EXERCISE:
Reproduce the entries in full and exactly. Pictures stay out.

RECORDS:
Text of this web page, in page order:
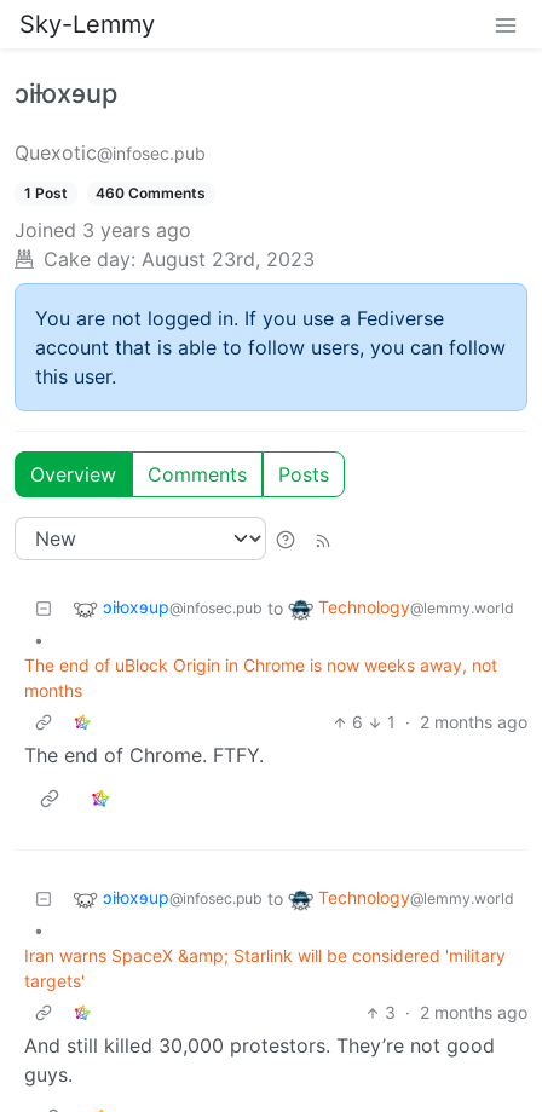
Sky-Lemmy
ɔiƚoxɘup
Quexotic@infosec.pub
1 Post 460 Comments
Joined 3 years ago
Cake day: August 23rd, 2023
You are not logged in. If you use a Fediverse
account that is able to follow users, you can follow
this user.
Overview Comments Posts
ɔiƚoxɘup@infosec.pub to Technology@lemmy.world
•
The end of uBlock Origin in Chrome is now weeks away, not
months
6
1 · 2 months ago
The end of Chrome. FTFY.
ɔiƚoxɘup@infosec.pub to Technology@lemmy.world
•
Iran warns SpaceX &amp; Starlink will be considered 'military
targets'
3 · 2 months ago
And still killed 30,000 protestors. They’re not good
guys.
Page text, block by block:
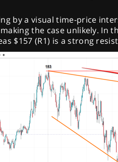
by a visual time-price
the case unlikely. In
$157 (R1) is a strong
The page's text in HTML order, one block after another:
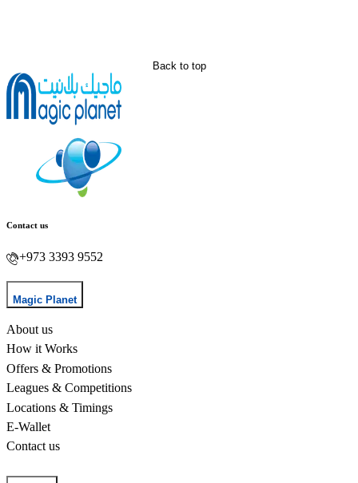
Back to top
Contact us
+973 3393 9552
Magic Planet
About us
How it Works
Offers & Promotions
Leagues & Competitions
Locations & Timings
E-Wallet
Contact us
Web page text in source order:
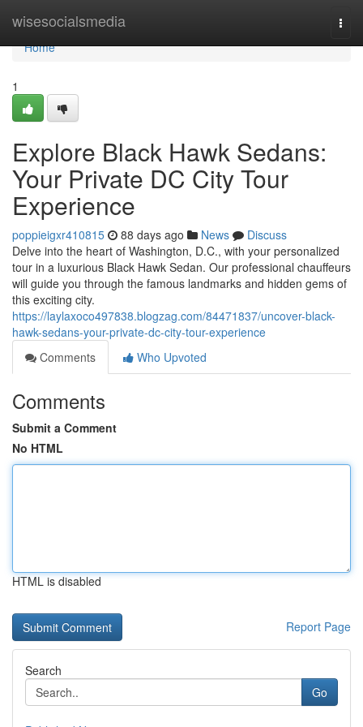
wisesocialsmedia
Home
Home
1
Explore Black Hawk Sedans:
Your Private DC City Tour
Experience
poppieigxr410815 88 days ago News
Discuss
Delve into the heart of Washington, D.C., with your personalized
tour in a luxurious Black Hawk Sedan. Our professional chauffeurs
will guide you through the famous landmarks and hidden gems of
this exciting city.
https://laylaxoco497838.blogzag.com/84471837/uncover-black-
hawk-sedans-your-private-dc-city-tour-experience
Comments
Who Upvoted
Comments
Submit a Comment
No HTML
HTML is disabled
Report Page
Search
Go
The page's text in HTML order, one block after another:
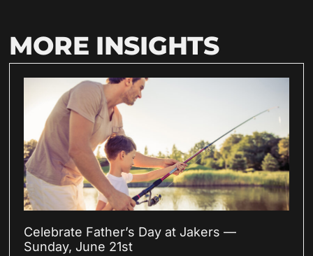
MORE INSIGHTS
Celebrate Father’s Day at Jakers —
Sunday, June 21st
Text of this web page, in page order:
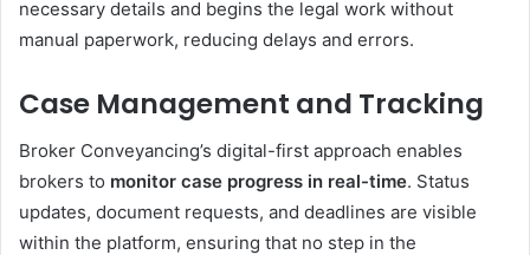
necessary details and begins the legal work without
manual paperwork, reducing delays and errors.
Case Management and Tracking
Broker Conveyancing’s digital-first approach enables
brokers to monitor case progress in real-time. Status
updates, document requests, and deadlines are visible
within the platform, ensuring that no step in the
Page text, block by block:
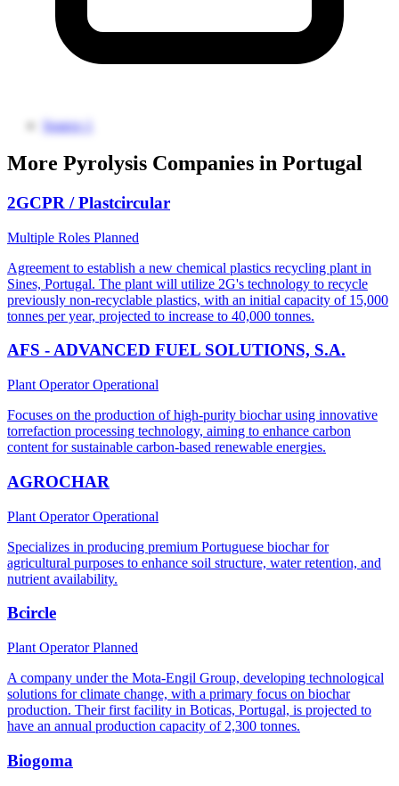
Source 1
More Pyrolysis Companies in Portugal
2GCPR / Plastcircular
Multiple Roles Planned
Agreement to establish a new chemical plastics recycling plant in
Sines, Portugal. The plant will utilize 2G's technology to recycle
previously non-recyclable plastics, with an initial capacity of 15,000
tonnes per year, projected to increase to 40,000 tonnes.
AFS - ADVANCED FUEL SOLUTIONS, S.A.
Plant OperatorOperational
Focuses on the production of high-purity biochar using innovative
torrefaction processing technology, aiming to enhance carbon
content for sustainable carbon-based renewable energies.
AGROCHAR
Plant OperatorOperational
Specializes in producing premium Portuguese biochar for
agricultural purposes to enhance soil structure, water retention, and
nutrient availability.
Bcircle
Plant OperatorPlanned
A company under the Mota-Engil Group, developing technological
solutions for climate change, with a primary focus on biochar
production. Their first facility in Boticas, Portugal, is projected to
have an annual production capacity of 2,300 tonnes.
Biogoma
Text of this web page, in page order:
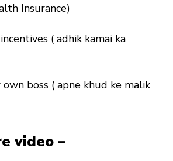
Insurance)
( adhik kamai ka
own boss ( apne khud ke malik
video –
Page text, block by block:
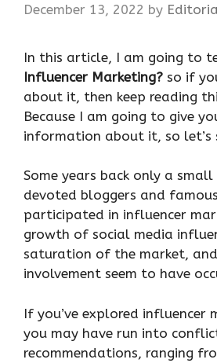
December 13, 2022 by
‍In this article, I am going to
Influencer Marketing? so if
about it, then keep reading
Because I am going to give
information about it, so let’s
Some years back only a
devoted bloggers and
participated in influencer
growth of social media
saturation of the market,
involvement seem to have
If you’ve explored influencer
you may have run into
recommendations, ranging
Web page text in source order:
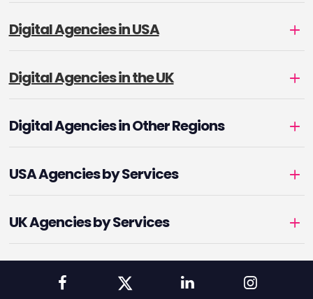
Digital Agencies in USA
Digital Agencies in the UK
Digital Agencies in Other Regions
USA Agencies by Services
UK Agencies by Services
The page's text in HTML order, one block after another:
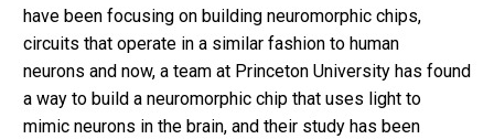
have been focusing on building neuromorphic chips,
circuits that operate in a similar fashion to human
neurons and now, a team at Princeton University has found
a way to build a neuromorphic chip that uses light to
mimic neurons in the brain, and their study has been
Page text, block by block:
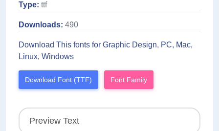
Type: ttf
Downloads: 490
Download This fonts for Graphic Design, PC, Mac,
Linux, Windows
Download Font (TTF) Font Family
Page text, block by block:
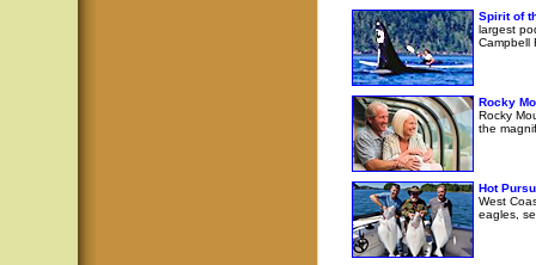
Spirit of
largest
Campbell
Rocky
Rocky
the
Hot
West
eagles,
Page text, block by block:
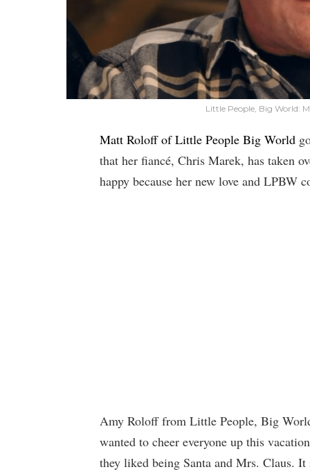
Little People, Big World:
Matt Roloff of Little People Big World
that her fiancé, Chris Marek, has taken
happy because her new love and LPBW
Amy Roloff from Little People, Big
wanted to cheer everyone up this
they liked being Santa and Mrs. Claus.
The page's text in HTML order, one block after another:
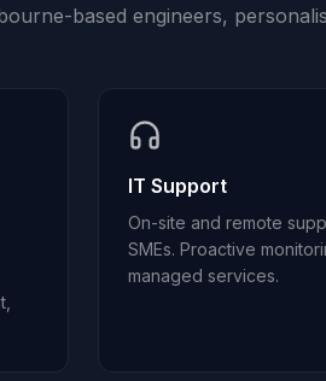
based engineers,
IT Support
On-site and remote
SMEs. Proactive
managed services.

SOLUTION TO THE EXERCISE:
Text of this web page, in page order:
Sky-Lemmy
ɔiƚoxɘup
Quexotic@infosec.pub
1 Post 460 Comments
Joined 3 years ago
Cake day: August 23rd, 2023
You are not logged in. If you use a Fediverse
account that is able to follow users, you can follow
this user.
Overview Comments Posts
ɔiƚoxɘup@infosec.pub to Technology@lemmy.world
•
The end of uBlock Origin in Chrome is now weeks away, not
months
6
1 · 2 months ago
The end of Chrome. FTFY.
ɔiƚoxɘup@infosec.pub to Technology@lemmy.world
•
Iran warns SpaceX &amp; Starlink will be considered 'military
targets'
3 · 2 months ago
And still killed 30,000 protestors. They’re not good
guys.
Page text, block by block:
by a visual time-price
the case unlikely. In
$157 (R1) is a strong
The page's text in HTML order, one block after another:
Back to top
Contact us
+973 3393 9552
Magic Planet
About us
How it Works
Offers & Promotions
Leagues & Competitions
Locations & Timings
E-Wallet
Contact us
Web page text in source order:
wisesocialsmedia
Home
Home
1
Explore Black Hawk Sedans:
Your Private DC City Tour
Experience
poppieigxr410815 88 days ago News
Discuss
Delve into the heart of Washington, D.C., with your personalized
tour in a luxurious Black Hawk Sedan. Our professional chauffeurs
will guide you through the famous landmarks and hidden gems of
this exciting city.
https://laylaxoco497838.blogzag.com/84471837/uncover-black-
hawk-sedans-your-private-dc-city-tour-experience
Comments
Who Upvoted
Comments
Submit a Comment
No HTML
HTML is disabled
Report Page
Search
Go
The page's text in HTML order, one block after another:
MORE INSIGHTS
Celebrate Father’s Day at Jakers —
Sunday, June 21st
Text of this web page, in page order:
necessary details and begins the legal work without
manual paperwork, reducing delays and errors.
Case Management and Tracking
Broker Conveyancing’s digital-first approach enables
brokers to monitor case progress in real-time. Status
updates, document requests, and deadlines are visible
within the platform, ensuring that no step in the
Page text, block by block:
Source 1
More Pyrolysis Companies in Portugal
2GCPR / Plastcircular
Multiple Roles Planned
Agreement to establish a new chemical plastics recycling plant in
Sines, Portugal. The plant will utilize 2G's technology to recycle
previously non-recyclable plastics, with an initial capacity of 15,000
tonnes per year, projected to increase to 40,000 tonnes.
AFS - ADVANCED FUEL SOLUTIONS, S.A.
Plant OperatorOperational
Focuses on the production of high-purity biochar using innovative
torrefaction processing technology, aiming to enhance carbon
content for sustainable carbon-based renewable energies.
AGROCHAR
Plant OperatorOperational
Specializes in producing premium Portuguese biochar for
agricultural purposes to enhance soil structure, water retention, and
nutrient availability.
Bcircle
Plant OperatorPlanned
A company under the Mota-Engil Group, developing technological
solutions for climate change, with a primary focus on biochar
production. Their first facility in Boticas, Portugal, is projected to
have an annual production capacity of 2,300 tonnes.
Biogoma
Text of this web page, in page order:
Insurance)
( adhik kamai ka
own boss ( apne khud ke malik
video –
Page text, block by block:
December 13, 2022 by
‍In this article, I am going to
Influencer Marketing? so if
about it, then keep reading
Because I am going to give
information about it, so let’s
Some years back only a
devoted bloggers and
participated in influencer
growth of social media
saturation of the market,
involvement seem to have
If you’ve explored influencer
you may have run into
recommendations, ranging
Web page text in source order:
Digital Agencies in USA
Digital Agencies in the UK
Digital Agencies in Other Regions
USA Agencies by Services
UK Agencies by Services
The page's text in HTML order, one block after another:
have been focusing on building neuromorphic chips,
circuits that operate in a similar fashion to human
neurons and now, a team at Princeton University has found
a way to build a neuromorphic chip that uses light to
mimic neurons in the brain, and their study has been
Page text, block by block:
Type: ttf
Downloads: 490
Download This fonts for Graphic Design, PC, Mac,
Linux, Windows
Download Font (TTF) Font Family
Page text, block by block:
Spirit of
largest
Campbell
Rocky
Rocky
the
Hot
West
eagles,
Page text, block by block:
Little People, Big World:
Matt Roloff of Little People Big World
that her fiancé, Chris Marek, has taken
happy because her new love and LPBW
Amy Roloff from Little People, Big
wanted to cheer everyone up this
they liked being Santa and Mrs. Claus.
The page's text in HTML order, one block after another:
based engineers,
IT Support
On-site and remote
SMEs. Proactive
managed services.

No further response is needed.